---------- Extracted records ----------

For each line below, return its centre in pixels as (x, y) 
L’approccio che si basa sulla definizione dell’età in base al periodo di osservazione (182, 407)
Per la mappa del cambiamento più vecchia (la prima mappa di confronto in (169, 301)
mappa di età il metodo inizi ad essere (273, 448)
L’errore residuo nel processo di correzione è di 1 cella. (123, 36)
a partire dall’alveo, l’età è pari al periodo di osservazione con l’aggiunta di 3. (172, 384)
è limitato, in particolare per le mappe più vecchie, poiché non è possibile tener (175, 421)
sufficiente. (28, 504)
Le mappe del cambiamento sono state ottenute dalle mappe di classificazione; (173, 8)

----------

=== Try it ===
Count the lines in the records above that hold the word "periodo", and give only that number.

=== Output below ===
2